0 Üyeler ve 1 Ziyaretçi konuyu incelemekte.

akbaba71

Kötü günler yaşayan Beşiktaş'ta muhalefet hazır kıta bekliyor. Başkan Demirören görevi bıraktığı an bir çok isim harekete geçecek. SABAH, Kartal'ın dosyasını tüm ayrıntılarıyla açtı..

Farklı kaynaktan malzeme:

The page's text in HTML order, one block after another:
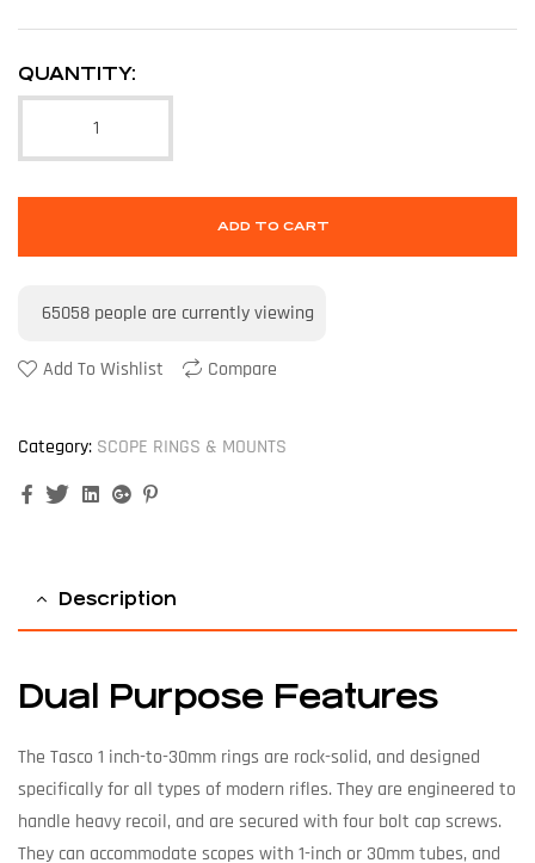
QUANTITY:
ADD TO CART
65058 people are currently viewing
Add To Wishlist Compare
Category: SCOPE RINGS & MOUNTS
FacebookTwitterLinkedinGoogle+
Description
Dual Purpose Features
The Tasco 1 inch-to-30mm rings are rock-solid, and designed
specifically for all types of modern rifles. They are engineered to
handle heavy recoil, and are secured with four bolt cap screws.
They can accommodate scopes with 1-inch or 30mm tubes, and
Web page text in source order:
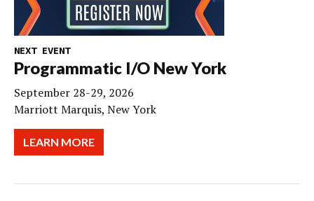
NEXT EVENT
Programmatic I/O New York
September 28-29, 2026
Marriott Marquis, New York
LEARN MORE
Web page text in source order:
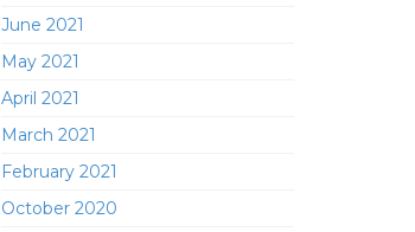
June 2021
May 2021
April 2021
March 2021
February 2021
October 2020
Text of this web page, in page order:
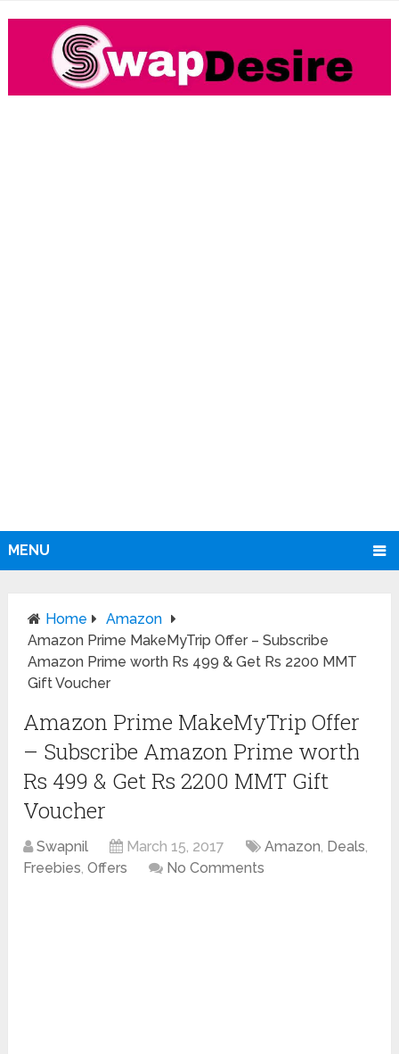
MENU
Home
Amazon
Amazon Prime MakeMyTrip Offer – Subscribe
Amazon Prime worth Rs 499 & Get Rs 2200 MMT
Gift Voucher
Amazon Prime MakeMyTrip Offer
– Subscribe Amazon Prime worth
Rs 499 & Get Rs 2200 MMT Gift
Voucher
Swapnil March 15, 2017 Amazon, Deals,
Freebies,Offers No Comments
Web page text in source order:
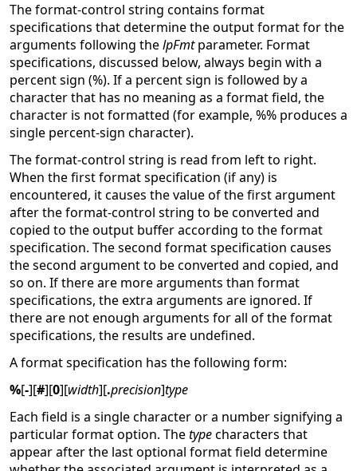
The format-control string contains format
specifications that determine the output format for the
arguments following thelpFmtparameter. Format
specifications, discussed below, always begin with a
percent sign (%). If a percent sign is followed by a
character that has no meaning as a format field, the
character is not formatted (for example, %% produces a
single percent-sign character).
The format-control string is read from left to right.
When the first format specification (if any) is
encountered, it causes the value of the first argument
after the format-control string to be converted and
copied to the output buffer according to the format
specification. The second format specification causes
the second argument to be converted and copied, and
so on. If there are more arguments than format
specifications, the extra arguments are ignored. If
there are not enough arguments for all of the format
specifications, the results are undefined.
A format specification has the following form:
%[-][#][0][width][.precision]type
Each field is a single character or a number signifying a
particular format option. Thetypecharacters that
appear after the last optional format field determine
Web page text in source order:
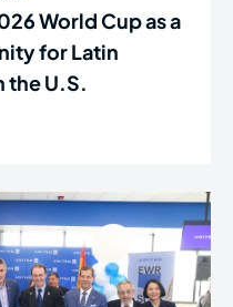
World Cup as a
for Latin
the U.S.
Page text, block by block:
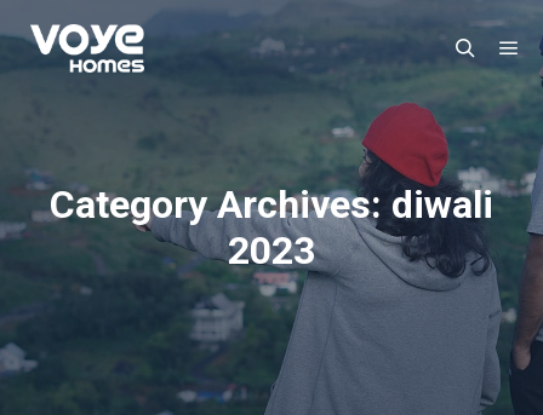
Category Archives: diwali
2023
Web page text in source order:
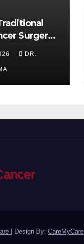
Surgery:
DR.
| Design By: CareMyCare
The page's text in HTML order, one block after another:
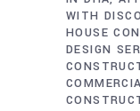
WITH
HOUSE
DESIGN
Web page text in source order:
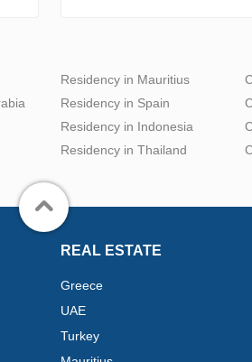
Residency in Mauritius
Residency in Spain
Residency in Indonesia
Residency in Thailand
REAL ESTATE
Greece
UAE
Turkey
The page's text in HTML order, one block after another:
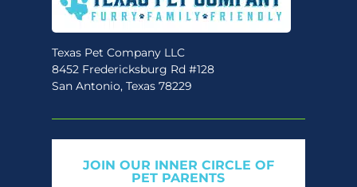
chosen
the
product
page
Texas Pet Company LLC
8452 Fredericksburg Rd #128
San Antonio, Texas 78229
JOIN OUR INNER CIRCLE OF
PET PARENTS
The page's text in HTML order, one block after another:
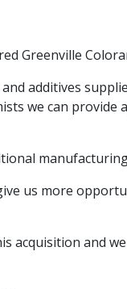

Şampiyonlar Ligi'nde Liverpool'u İstanbul'da 2-1 yendikten sonra bir daha yüzü ne ligde ne Türkiye Kupası'nda ne de Şampiyonlar Ligi'nde gülmeyen, taraftarın istifa sesleriyle sarsılan siyah beyazlı kulüp, tarihinin en kötü zaman dilimlerinden birini yaşıyor. Taraftar mutsuz ve umutsuz.. Yönetim çelişkilerle dolu ve tepkilere kayıtsız.. Camia şaşkın ve üzgün.. Takım güzel bir sonuca hasret.. Futbolcular tedirgin.. İşte bu atmosferde SABAH, Beşiktaş'ta yaşanan gelişmeleri mercek altına aldı. Beşiktaş'ta taraftarın en sevdiği ve destek verdiği başkan Yıldırım Demirören'i Sivasspor maçında tribünler, Genel Menajer Sinan Engin'le birlikte istifaya davet etti. Takımlarına kayıtsız şartsız destek vermesiyle tanınan taraftarların Beşiktaş'a yapılan haksızlıklar karşısında çaresiz kaldığını düşündükleri ve 'sözünü tutmayan başkan istemiyoruz' çıkışları artık, 'Camiada yönetime olan inancın son kalesinin de düştüğü' anlamını taşıyordu.

İKTİDAR ORTAKLARI VAR
Beşiktaş camiasını ya da başkan olmayı düşünenleri korkutan borç miktarı değil. Bunun altını bir kere çizelim. Bire bir görüştüğüm insanlar, Sayın Serdar Bilgili döneminde başlayan ve Sayın Yıldırım Demirören yönetimde artarak devam eden yozlaşmaya dikkat çekiyor. Ortak fikirleri rant peşinde koşan kongre üyesi ve taraftarların Demirören döneminde iktidara ortak olduğunu düşünmeleri..

YENİ İSİMLER HAZIR
Başkan Yıldırım Demirören'in, kongre kararı aldığı an bu işe ve "Beşiktaş'a sahip çıkanlar olur" diyen kanaat önderleri hazır. Kalbi ile aklı arasında gel git yaşayan Tuncay Özilhan, iki kez başkanlık teklifini reddeden ve gidişata çok üzülen Zafer Yıldırım. Gelişmeleri çok yakından izleyen Cemil Kazancı ilk anda akla gelenler. 2001 krizinden sonra Beşiktaş'ı rayına sokan Hüsnü Güreli. Fulya'nın izni dahil birçok sorunu çözerek Beşiktaş'a önemli hizmetleri bulunan Murat Aksu, çatı için formüller arasında düşünülen Hikmet Çetin de camianın konuştuğu diğer isimler.

İSTİFAYI BEKLİYORLAR
Beşiktaş kadar Beşiktaş başkanlığını düşünenler de huzur ve güven ortamı istiyor. Sisli ve puslu havadan hoşlanmıyor. Yıldırım Demirören 'Ben artık yokum. İstifa ediyorum ve noktayı koyuyorum" dediği zaman bu isimler ön plana çıkacak. "Peki şimdi neden yoklar?" sorusunun cevabını ise alttaki bölümde aradık.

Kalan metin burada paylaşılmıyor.